The System


Every Canton has its own educational system, but they all turn out quite alike. There are differences (See the Interviews section for more info on those!), but the base is always 9 years of compulsory education, split between primary and secondary education either 5+4 or 6+3, followed by the choice between college and apprenticeship.

Well, actually it's a bit more complicated than that. The student may choose either of the following:
1. Doing an apprenticeship (French: apprentissage / German: Lehrling). That means going to school a few days a week and working a few others for a real employer, who pays real money. If all goes well, you get a Federal Certificate of Capacity at the end of all this. Then you can call yourself a skilled worker and your employer will have to pay you a little more. You don’t have to look for work, you can almost always stay where you have done your apprenticeship.
2. Going to technical school to become a technician or engineer. This is the same as an engineer in Germany or England.

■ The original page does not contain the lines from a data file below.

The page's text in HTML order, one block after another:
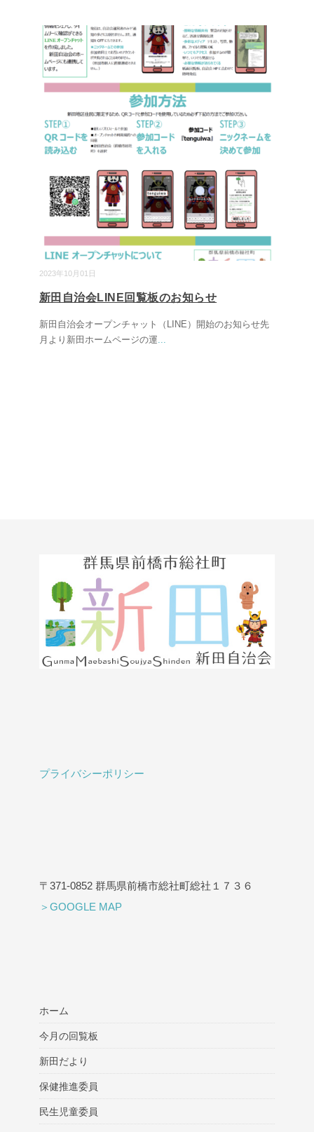
2023年10月01日
新田自治会LINE回覧板のお知らせ
新田自治会オープンチャット（LINE）開始のお知らせ先
月より新田ホームページの運
プライバシーポリシー
〒371-0852 群馬県前橋市総社町総社１７３６
＞GOOGLE MAP
ホーム
今月の回覧板
新田だより
保健推進委員
民生児童委員
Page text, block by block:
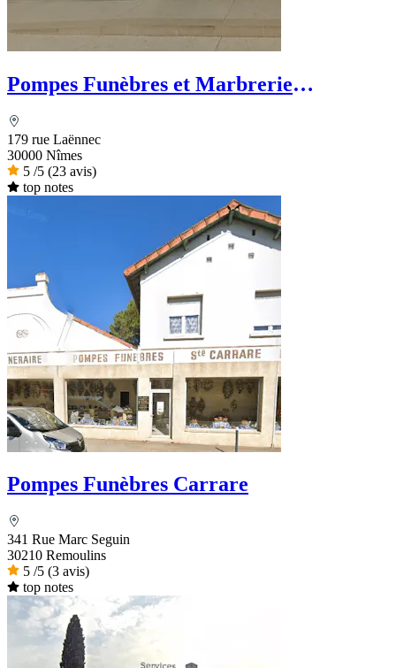
Pompes Funèbres et Marbrerie
179 rue Laënnec
30000 Nîmes
5 /5 (23 avis)
top notes
Pompes Funèbres Carrare
341 Rue Marc Seguin
30210 Remoulins
5 /5 (3 avis)
top notes
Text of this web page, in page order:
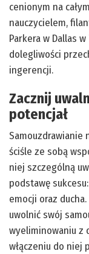
cenionym na
nauczycielem,
Parkera w Dallas
dolegliwości
ingerencji.
Zacznij
potencjał
Samouzdrawianie
ściśle ze sobą
niej szczególną
podstawę
emocji oraz
uwolnić swój
wyeliminowaniu z
włączeniu do niej
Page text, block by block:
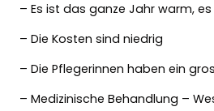
– Es ist das ganze Jahr warm,
– Die Kosten sind niedrig
– Die Pflegerinnen haben ein
– Medizinische Behandlung –
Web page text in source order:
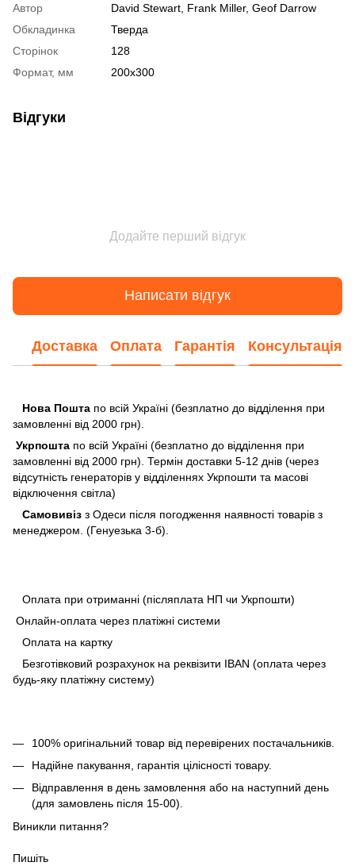
Автор
David Stewart, Frank Miller, Geof Darrow
Обкладинка
Тверда
Сторінок
128
Формат, мм
200х300
Відгуки
Додайте перший відгук
Написати відгук
Доставка Оплата Гарантія Консультація
Нова Пошта по всій Україні (безплатно до відділення при
замовленні від 2000 грн).
Укрпошта по всій Україні (безплатно до відділення при
замовленні від 2000 грн). Термін доставки 5-12 днів (через
відсутність генераторів у відділеннях Укрпошти та масові
відключення світла)
Самовивіз з Одеси після погодження наявності товарів з
менеджером. (Генуезька 3-б).
Оплата при отриманні (післяплата НП чи Укрпошти)
Онлайн-оплата через платіжні системи
Оплата на картку
Безготівковий розрахунок на реквізити IBAN (оплата через
будь-яку платіжну систему)
100% оригінальний товар від перевірених постачальників.
Надійне пакування, гарантія цілісності товару.
Відправлення в день замовлення або на наступний день
(для замовлень після 15-00).
Виникли питання?
Пишіть
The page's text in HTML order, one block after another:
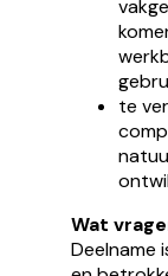
te
Wat
Deelname
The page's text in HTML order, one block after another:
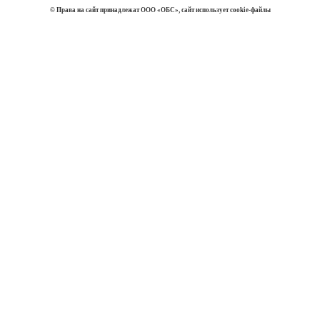
© Права на сайт принадлежат ООО «ОБС», сайт использует cookie-файлы
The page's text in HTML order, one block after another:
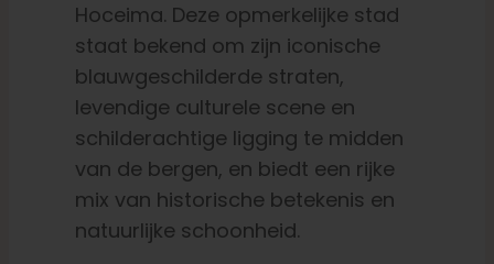
Hoceima. Deze opmerkelijke stad
staat bekend om zijn iconische
blauwgeschilderde straten,
levendige culturele scene en
schilderachtige ligging te midden
van de bergen, en biedt een rijke
mix van historische betekenis en
natuurlijke schoonheid.
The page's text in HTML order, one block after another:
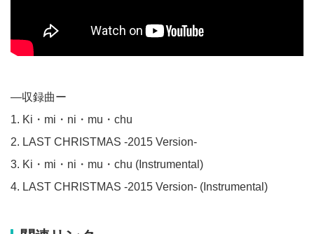
―収録曲ー
1. Ki・mi・ni・mu・chu
2. LAST CHRISTMAS -2015 Version-
3. Ki・mi・ni・mu・chu (Instrumental)
4. LAST CHRISTMAS -2015 Version- (Instrumental)
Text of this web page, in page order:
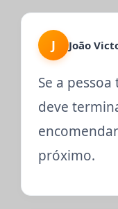
J João
Se a
deve
próximo.
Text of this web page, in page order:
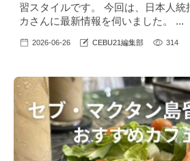
習スタイルです。 今回は、日本人統
カさんに最新情報を伺いました。 ...
2026-06-26 CEBU21編集部 314
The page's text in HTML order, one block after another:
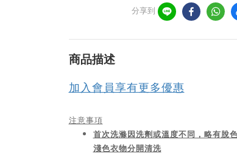
分享到
商品描述
加入會員享有更多優惠
注意事項
首次洗滌因洗劑或溫度不同，略有脫
淺色衣物分開清洗
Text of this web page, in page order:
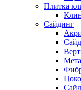
Плитка
Сайдинг

I don’t know exactly what this means, but it is obvious that this isn’t a higher technical education or even the usual choice to make for a Swiss person who wants such an education.
3. Going to Gymnasium/Gymnasee/Lycee for4 years, and get a Federal Certificate of Maturity (Note that all of these certificates are Federal!) in Science, Letters or General Matters. (The latter isn’t really Federal. There are agreements between some Cantons to acknowledge General education.)
4. Going to Commercial School and get another Federal Certificate of Maturity.
5. Going to private school, where you can get similar degrees. Private schools include schools for dropouts who still want to stay in some kind of education, expensive Elitist schools, and Religious schools.

Then it's University for those who have chosen alternative 3 and probably some of the others, too.

Through all of this, from the first year of primary school to the last year of University, the Swiss school children get grades. They get them often, after each one of the many small tests they do all through the year. Finally, these test results are plainly averaged and a student’s average in a subject, as I understand it, is the student’s result in that subject. If the results aren’t good enough, the student may have to do that whole school year all over.

Basically, that is school in Switzerland.